Gdański Ogród Zoologiczny ma nowych mieszkańców. Do zoo przyjechała samica wiewiórczaka trójbarwnego i wielbłąda dwugarbnego oraz para mikrusków kasztanowatych.
Wiewiórczaki trójbarwne to azjatycki gatunek wiewiórki. Po raz pierwszy pojawił się on w oliwskim zoo w 2019 roku.
– Najnowsza mieszkanka przyjechała z okolic Kielc i zapoznaje się z nowym miejscem. Wkrótce okaże się, czy polubi się z mieszkającymi już w Gdańsku zwierzętami – wskazał specjalista ds. mediów społecznościowych Gdańskiego Ogrodu Zoologicznego Paweł Ciesielski.
SAMICA WIELBŁĄDA DWUGARBNEGO POCHODZI ZE ŚLĄSKA
Beata Kuźniar, specjalista ds. transportu zwierząt w gdańskim zoo, podkreśliła, że transport wielbłądzicy z Chorzowa był nie lada wyzwaniem. – Samice tego gatunku mogą ważyć ponad 300 kilogramów, co sprawia, że załadunek, przewóz i rozładunek są skomplikowane. Ślązaczka o imieniu Indira dołączyła do naszych baktrianów, czyli dwóch gdańszczanek, oraz młodego Węgra – zaznaczyła Kuźniar.

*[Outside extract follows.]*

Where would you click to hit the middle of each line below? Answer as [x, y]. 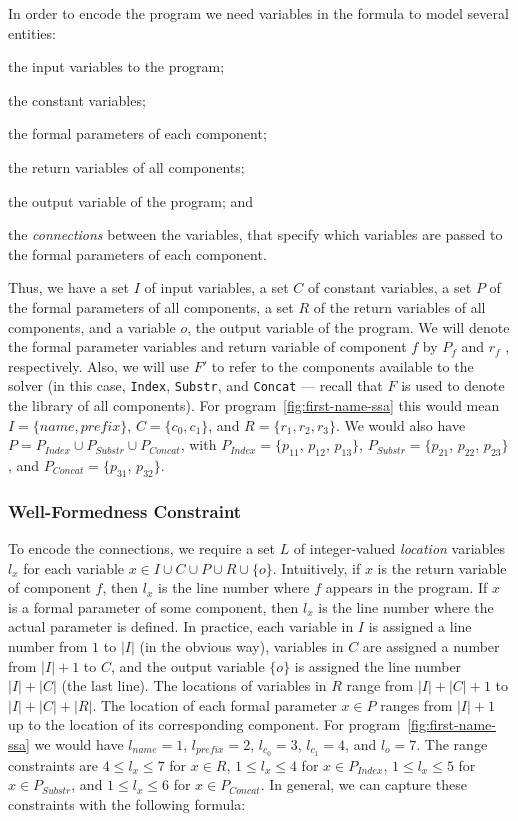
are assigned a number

Historia hodowli wielbłądów w gdańskim zoo sięga lat 60.
MIKRUSKI KASZTANOWATE MOGĄ WYGINĄĆ
Para mikrusków kasztanowatych przyjechała do Gdańska z zoo w Pilźnie. Te zwierzęta można zobaczyć jedynie w ośmiu ogrodach zoologicznych w Europie. Są jednymi z najmniejszych lemurów na świecie. Na co dzień zamieszkują środkowo-wschodni Madagaskar.

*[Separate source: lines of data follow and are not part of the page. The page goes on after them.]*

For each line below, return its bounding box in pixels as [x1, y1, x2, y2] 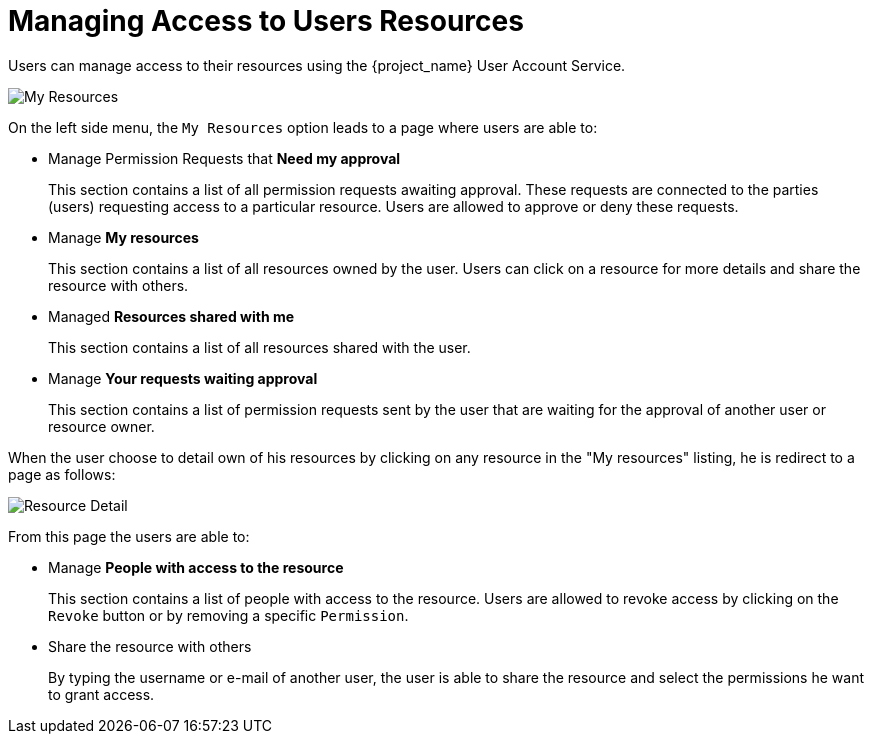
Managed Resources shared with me [48, 307, 295, 325]
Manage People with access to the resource [48, 558, 344, 576]
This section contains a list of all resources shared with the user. [48, 338, 471, 356]
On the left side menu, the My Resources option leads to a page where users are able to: [8, 118, 598, 136]
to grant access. [48, 685, 155, 703]
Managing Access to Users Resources [8, 4, 524, 38]
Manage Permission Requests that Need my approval [48, 149, 401, 167]
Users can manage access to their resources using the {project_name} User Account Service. [8, 56, 626, 74]

Dyrektor gdańskiego zoo Emilia Salach przekazała, że mikruski kasztanowate są bliskie zagrożenia wyginięciem w naturalnym środowisku, dlatego ich obecność w naszym zoo jest tak bardzo ważna. – W ogrodzie zoologicznym każdy dzień niesie za sobą nowe wyzwania związane z hodowlą zagrożonych gatunków – podała Salach.
Mikruski można zaobserwować w pawilonie lwów, w sąsiedztwie kotów pustynnych.